Integrated quality evaluation strategy for multi-species resourced herb medicine of Qinjiao by metabolomics analysis and genetic comparation

Fifty-eight batches of rhizomes of G. macrophylla, G. straminea, G. crasicaulis and G. daurica were collected from different herbal markets or harvested from various locations of China. All samples were authenticated by Professor Jiuzhi Yuan (Shenyang Pharmaceutical University) or Professor Lihong Wu (Shanghai University of Traditional Chinese Medicine). Voucher specimens were deposited in Department of Pharmacy, The First Affiliated Hospital of Zhengzhou University, Zhengzhou, China or the Institute of Chinese Materia Medica, Shanghai University of Traditional Chinese Medicine, Shanghai, China. Detailed information of collected samples in this study is list in Table 1. The roots were gently washed and dried at 50 °C for 48 h, and then were grounded into powder and stored in glass jars in the dark at room temperature until further analysis.

Methanol-d4 (CD3OD, 99.8%) was obtained from Cambridge Isotope Laboratories (Miami, FL, USA). Methanol of HPLC grade was purchased from Honeywell Inc. (Morristown, NJ, USA). Formic acid of LC–MS grade was bought from ROE Scientific Inc. (Newark, DE, USA). Deionized water was purified using a Milli-Q system (Millipore, Bedford, MA, USA). The chemical reference standards (CRS) of gentiopicroside, loganic acid, swertiamarin, sweroside, 6′-O-β-d-Glucosylgentiopicroside, roburic acid, morroniside, isovitexin, homoorientin, oleanolic acid, ursolic acid, β-sitosterone, citric acid, quercetin, kaempferol, and daucosterol were purchased from Chengdu Must Bio-techenology Co., Ltd. (Chengdu, China), with HPLC purity > 98%. All other chemicals and reagents were of analytical grade and commercially available.

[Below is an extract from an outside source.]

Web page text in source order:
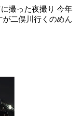
撮った夜撮り 今年
が二俣川行くのめん

ITS2 was prevalently adopted as a universal barcode for plant, especially herbal medicinal identification [9]. ITS2 barcode has been successfully employed for species identification of Qinjiao [8, 10]. In current research, ITS2 region was compared to verify the authentication of collected Qinjiao samples. To extract total genomic DNA from dried rhizomes (50 mg), the protocol provided by the Plant Genomic DNA Kit (Tiangen Biotech, Co., Ltd., Beijing, China) was used. Extracted DNA sample was stored at − 20 °C until use. The ITS2 sequence was amplified using a pair of primers (ITS2F: 5′-ATGCGATACTTGGTGTGAAT-3′; ITS3R: 5′-GACGCTTCTCCAGACTACAAT-3′) described previously by Chen et al. [12]. The PCR amplification was conducted as described by Luo et al. [13]. Amplification products were examined by electrophoresis in 1% (wt/vol.) agarose gels and visualized under ultraviolet light to detect successfully amplified products and the possible contamination of negative controls. After purifying, the PCR products were directly subjected to sequencing.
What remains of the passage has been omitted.